她偶尔会无意识地调整一下坐姿,或许是腿麻了,或许是体内那东西顶得实在太深。但这细微的挪动,对于许青洲来说,简直是灭顶之灾!
那紧致的肉壁会随着她的动作产生微妙至极的摩擦和挤压,每一次都精准地刮过他柱身上最敏感的神经束和龟头的棱沟,快感如同高压电流,瞬间窜上他的脊椎,直冲大脑!
“嗬……!”他猛地倒吸一口凉气,脚趾死死抠住地毯,才勉强咽下冲到嘴边的浪叫。他抬起眼,用那双充满了血丝、盈满了痛苦和乞求的黑眸,死死盯着殷千时那平静的侧脸,希望能换来她一丝垂怜。

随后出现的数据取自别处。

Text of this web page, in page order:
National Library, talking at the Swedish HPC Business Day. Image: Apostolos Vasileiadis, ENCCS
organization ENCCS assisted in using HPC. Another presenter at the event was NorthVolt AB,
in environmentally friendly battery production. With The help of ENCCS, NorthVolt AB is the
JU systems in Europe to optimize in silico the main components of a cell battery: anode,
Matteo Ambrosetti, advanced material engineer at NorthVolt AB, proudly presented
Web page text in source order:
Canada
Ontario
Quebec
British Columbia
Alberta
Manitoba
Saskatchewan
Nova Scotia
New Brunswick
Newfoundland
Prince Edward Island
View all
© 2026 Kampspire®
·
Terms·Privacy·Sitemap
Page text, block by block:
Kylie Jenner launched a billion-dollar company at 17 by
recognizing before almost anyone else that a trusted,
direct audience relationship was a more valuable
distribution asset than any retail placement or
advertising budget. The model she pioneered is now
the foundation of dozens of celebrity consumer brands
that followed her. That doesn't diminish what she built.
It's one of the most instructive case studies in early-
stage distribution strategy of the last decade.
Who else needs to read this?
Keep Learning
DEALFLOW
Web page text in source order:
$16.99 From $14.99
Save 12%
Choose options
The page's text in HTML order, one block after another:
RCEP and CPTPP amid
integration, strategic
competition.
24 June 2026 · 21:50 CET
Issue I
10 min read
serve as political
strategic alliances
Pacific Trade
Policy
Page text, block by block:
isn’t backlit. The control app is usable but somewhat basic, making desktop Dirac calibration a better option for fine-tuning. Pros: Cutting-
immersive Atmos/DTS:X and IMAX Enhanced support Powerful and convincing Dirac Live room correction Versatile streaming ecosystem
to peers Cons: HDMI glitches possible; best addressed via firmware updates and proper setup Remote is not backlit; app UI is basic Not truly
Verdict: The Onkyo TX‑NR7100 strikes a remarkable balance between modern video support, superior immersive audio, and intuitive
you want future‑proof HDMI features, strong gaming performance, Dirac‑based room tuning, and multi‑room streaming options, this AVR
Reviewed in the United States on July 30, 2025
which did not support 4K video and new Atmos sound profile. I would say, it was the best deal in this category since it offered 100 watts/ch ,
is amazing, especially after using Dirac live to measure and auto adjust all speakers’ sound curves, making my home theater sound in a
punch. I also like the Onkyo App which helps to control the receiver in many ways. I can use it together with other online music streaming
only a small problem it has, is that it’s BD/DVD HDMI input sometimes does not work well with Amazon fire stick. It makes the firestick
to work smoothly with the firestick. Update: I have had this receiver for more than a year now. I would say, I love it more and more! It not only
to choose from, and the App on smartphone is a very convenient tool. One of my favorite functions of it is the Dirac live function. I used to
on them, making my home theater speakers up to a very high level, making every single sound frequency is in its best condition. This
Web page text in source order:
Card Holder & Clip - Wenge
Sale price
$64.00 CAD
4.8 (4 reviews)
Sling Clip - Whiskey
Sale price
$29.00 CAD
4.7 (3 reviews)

但殷千时只是淡淡地瞥了他一眼,那眼神仿佛在说:“不是你要我看书的吗?”
许青洲简直要哭出来了。是,他是希望妻主能做些寻常女子喜欢做的事,比如看书、品茶,而不是终日如同没有七情六欲的神祇。可他从来没想过,这会成为折磨他的酷刑!
时间在这种极致煎熬中缓慢流淌。书房里只剩下书页翻动的声音和男人极力压抑的、破碎的喘息。阳光透过窗棂,恰好落在殷千时裸露的胸脯上,将那雪白的肌肤镀上一层暖金,乳尖的嫣红在光线下显得更加诱人。

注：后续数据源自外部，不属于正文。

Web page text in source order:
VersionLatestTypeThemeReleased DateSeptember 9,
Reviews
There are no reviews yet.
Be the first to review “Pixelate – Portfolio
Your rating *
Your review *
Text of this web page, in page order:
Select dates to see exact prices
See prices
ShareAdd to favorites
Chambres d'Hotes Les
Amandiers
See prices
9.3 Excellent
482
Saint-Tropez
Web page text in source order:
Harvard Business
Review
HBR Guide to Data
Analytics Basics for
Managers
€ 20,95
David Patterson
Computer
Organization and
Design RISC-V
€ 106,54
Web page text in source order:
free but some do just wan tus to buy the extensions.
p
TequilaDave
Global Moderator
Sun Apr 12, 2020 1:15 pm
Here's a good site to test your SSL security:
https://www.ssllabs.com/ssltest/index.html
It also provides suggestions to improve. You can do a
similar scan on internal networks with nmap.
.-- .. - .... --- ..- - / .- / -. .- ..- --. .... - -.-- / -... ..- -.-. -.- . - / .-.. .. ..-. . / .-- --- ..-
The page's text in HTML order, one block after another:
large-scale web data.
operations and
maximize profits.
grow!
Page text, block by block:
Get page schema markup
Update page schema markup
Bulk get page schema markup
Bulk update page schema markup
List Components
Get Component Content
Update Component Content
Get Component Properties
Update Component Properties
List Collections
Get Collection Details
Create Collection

许青洲看得眼热心跳,喉咙干得发疼,胯下的欲望胀痛到了极点,他觉得再这样下去,自己可能真的会疯掉,或者……直接被这静止的快感逼得射出来。
就在他感觉自己理智的弦快要崩断时,殷千时似乎终于被书中某个有趣的段落吸引,唇角极轻地弯了一下。这一抹几乎看不清的笑意,却像是一道亮光,瞬间击中了许青洲。

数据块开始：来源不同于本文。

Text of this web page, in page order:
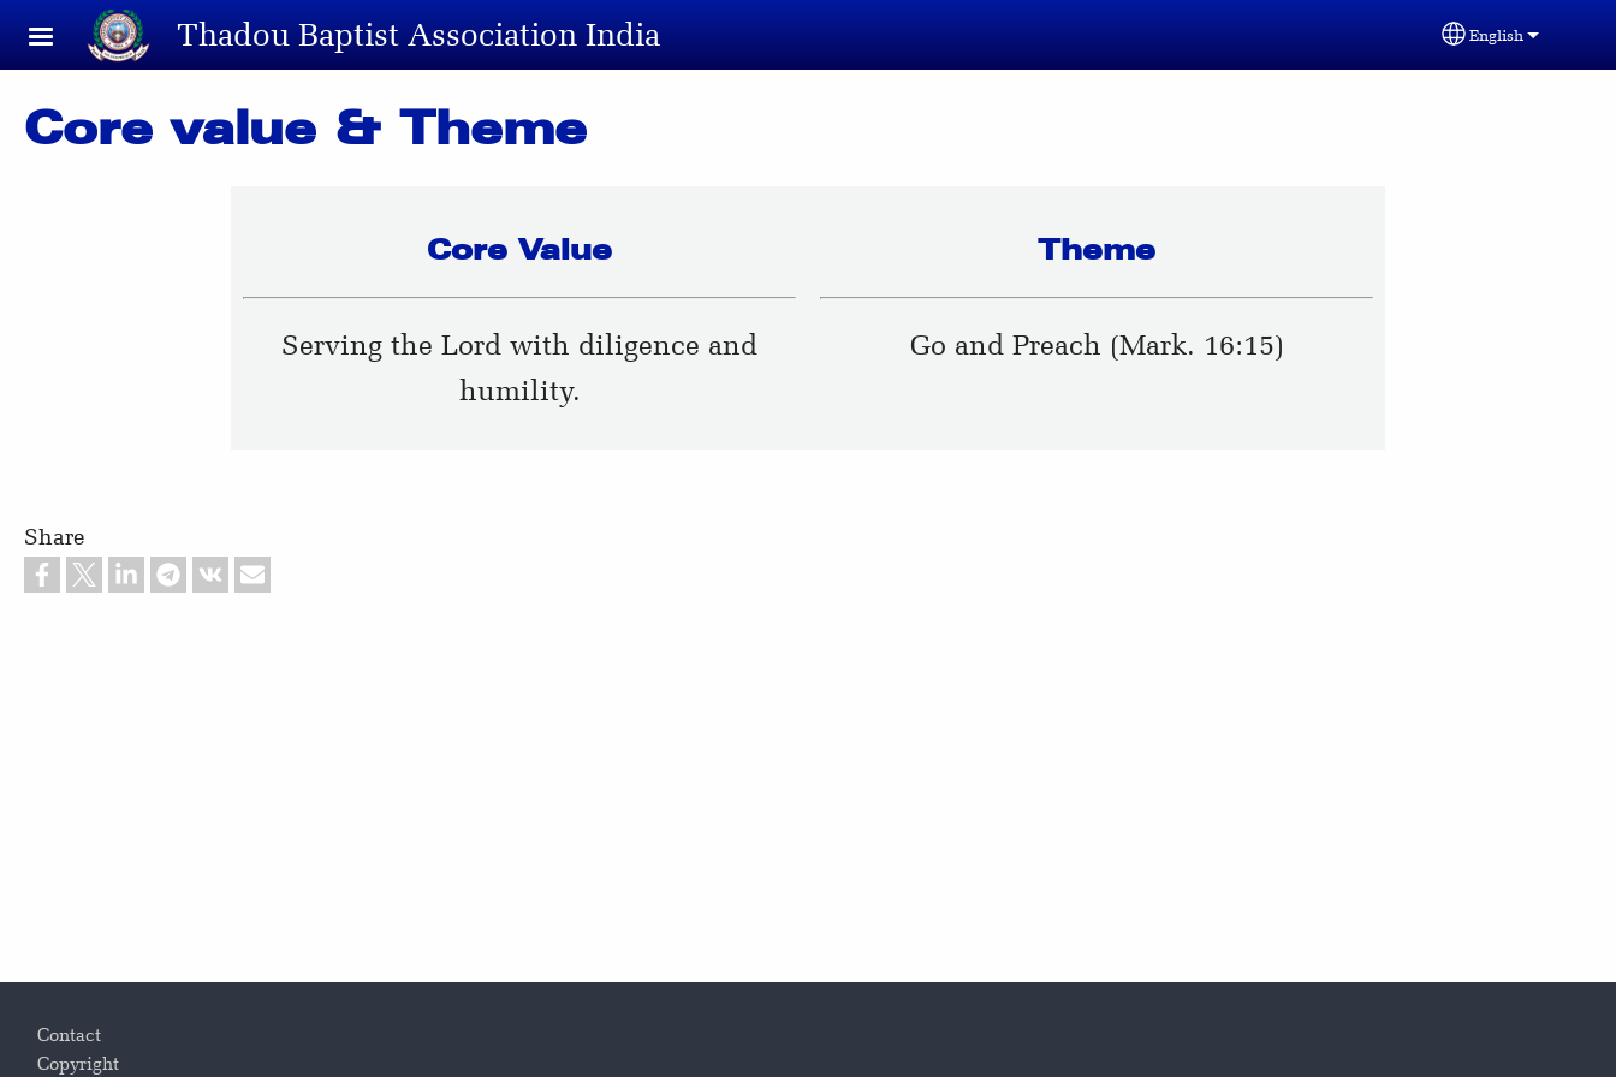
Skip to main contentThadou Baptist Association India Select your
English
Core value & Theme
Core Value
Serving the Lord with diligence and
humility.
Theme
Go and Preach (Mark. 16:15)
Share
Contact
Copyright

他被这罕见的、因他之外的事物而流露的笑意迷住了,痴痴地望着。而殷千时,或许是被这份专注的凝视打扰,或许是真的读到了兴头上,她忽然腰肢一拧,带着点不经意的、慵懒的意味,在他身上轻轻起伏了一下。
只是浅浅的一下,退出少许,又深深坐下。
“噗啾……”
然而,就是这一下,成了压垮许青洲的最后一根稻草!
那被压抑许久的快感如同决堤的洪水,轰然爆发!他再也无法控制,腰部猛地向上弹起,双手不受控制地箍住了殷千时的腰肢,喉咙里迸发出一声漫长而扭曲的、混合着极致痛苦与狂喜的嘶吼!
“呃啊啊啊——妻主!!!!”
滚烫的精液如同失控的岩浆,猛烈地、持续地喷射进那早已等候多时的贪婪子宫深处……
殷千时被他这突如其来的剧烈喷射顶得娇躯乱颤,发出一声短促的惊喘,手中的书卷再次滑落。她伏在他剧烈起伏的胸膛上,感受着体内那持续不断的、强劲的脉动,金眸中也掠过了一丝迷离的水光。
许青洲如同濒死般大口喘息着,双臂却将身上的娇躯搂得死紧,仿佛要将她揉进自己的骨血里。他望着头顶精美的房梁,脸上是一种虚脱又极度满足的表情。